@Cap'n Steve said:
That's something I've been wondering, actually. Is there any benefit to using one of the date types instead of just storing the timestamp as an INT? The only difference I could find in the MySQL documentation is that some types will automatically format it for you when it's returned.
With TIMESTAMP column, you get to use stuff like ON UPDATE CURRENT_TIMESTAMP, so whenever any data in the row is updated, the database automatically updates the timestamp column for you (e.g. last_modified_date)
Another benefit is being able to do certain date operations on values directly in the database, thus saving a roundtrip to the client and improving performance. An example:
You have a master row in a one-to-many relationship that contains a certain date you're about to go off of. The date might be Feb 15th. You want to do an INNER JOIN from that record to another table and select the records that contain a corresponding date value that is within 1 month, but for simplicity to your users, you want "1 month" to be a calendar month, i.e. March 15th. So you can do something like:
SELECT * FROM master_table INNER JOIN users_table USING (some_id)

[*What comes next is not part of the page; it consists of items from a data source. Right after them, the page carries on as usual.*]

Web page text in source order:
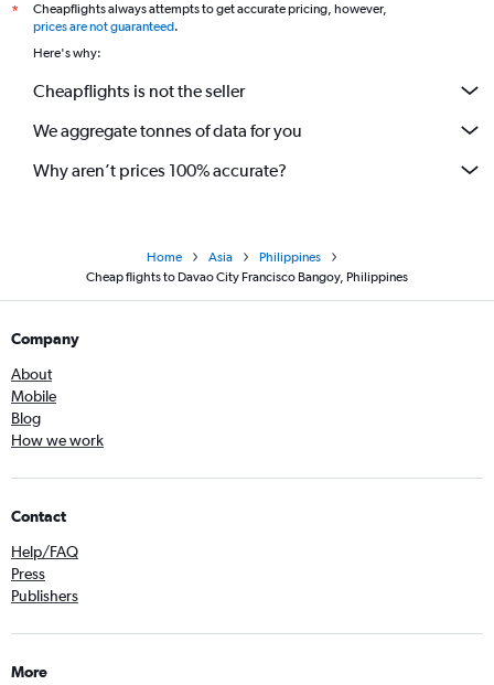
*
Cheapflights always attempts to get accurate pricing, however,
prices are not guaranteed.
Here's why:
Cheapflights is not the seller
We aggregate tonnes of data for you
Why aren’t prices 100% accurate?
Home Asia
Philippines
Cheap flights to Davao City Francisco Bangoy, Philippines
Company
About
Mobile
Blog
How we work
Contact
Help/FAQ
Press
Publishers
More
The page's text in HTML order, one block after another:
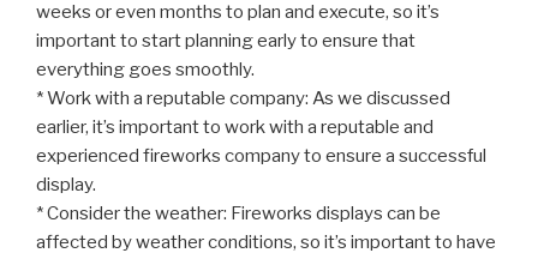
weeks or even months to plan and execute, so it’s
important to start planning early to ensure that
everything goes smoothly.
* Work with a reputable company: As we discussed
earlier, it’s important to work with a reputable and
experienced fireworks company to ensure a successful
display.
* Consider the weather: Fireworks displays can be
affected by weather conditions, so it’s important to have
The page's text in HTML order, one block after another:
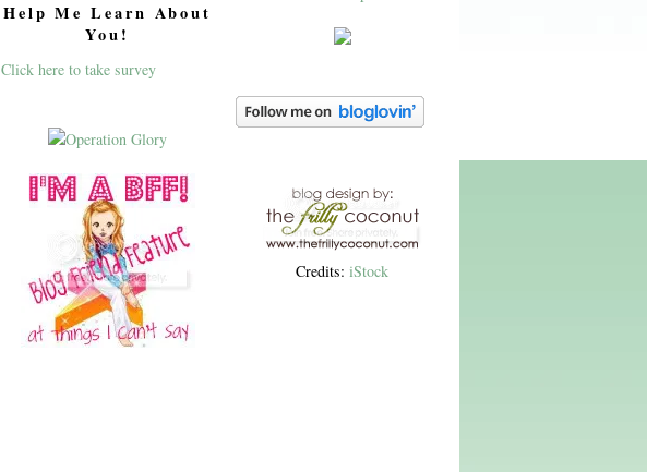
Credits: iStock
Help Me Learn About
You!
Click here to take survey
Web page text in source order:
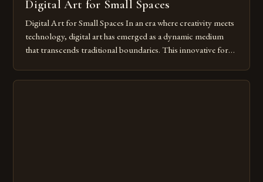
Digital Art for Small Spaces
Digital Art for Small Spaces In an era where creativity meets
technology, digital art has emerged as a dynamic medium
that transcends traditional boundaries. This innovative form
imagination without being confined by physical materials.
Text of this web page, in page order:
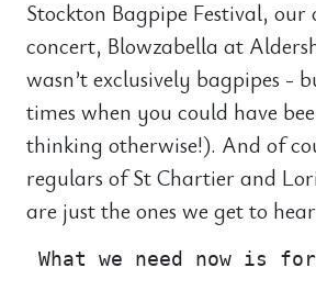
Stockton Bagpipe Festival, our
concert, Blowzabella at
wasn’t exclusively bagpipes -
times when you could have
thinking otherwise!). And of
regulars of St Chartier and
are just the ones we get to
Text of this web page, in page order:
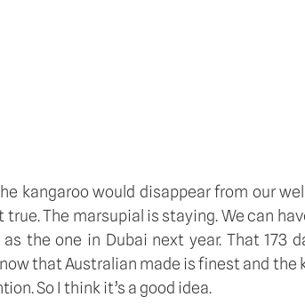
kangaroo would disappear from our
The marsupial is staying. We can
the one in Dubai next year. That 173
that Australian made is finest and the
So I think it’s a good idea.
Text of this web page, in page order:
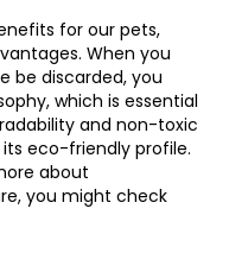
for our pets,
When you
be discarded, you
which is essential
and non-toxic
eco-friendly profile.
about
you might check
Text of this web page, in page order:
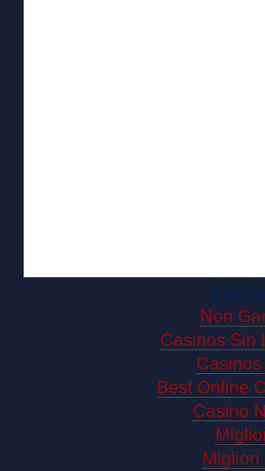
Non
Casinos Sin
Best Online
Casino
Migliori
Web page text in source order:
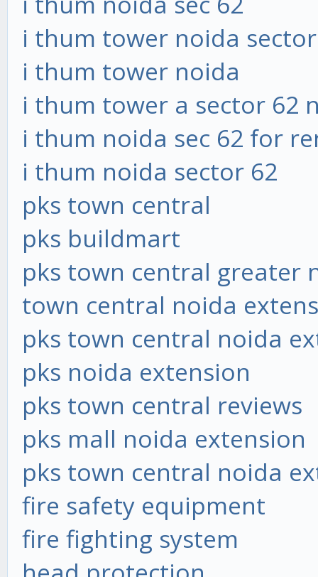
i thum tower noida
i thum tower noida
i thum tower a sector 62
i thum noida sec 62 for
i thum noida sector 62
pks town central
pks buildmart
pks town central greater
town central noida
pks town central noida
pks noida extension
pks town central reviews
pks mall noida extension
pks town central noida
fire safety equipment
fire fighting system
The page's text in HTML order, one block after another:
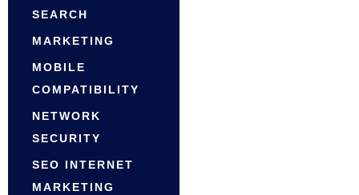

WHERE master_table.master_timestamp + INTERVAL 1 MONTH < users.some_timestamp
That will return to you all the records where users.some_timestamp is within one calendar month. You couldn't do that using pure unix timestamps without selecting the timestamp, processing it in your application to find out the unix timestamp that is one calendar month later, and then using it in your query. If master_table.master_timestamp is going to be different for each row depending on the join condition, then you'd have to do processing for each row in your application. It's a very contrived example but surely there are real world uses involving this theory; I just can't think of any.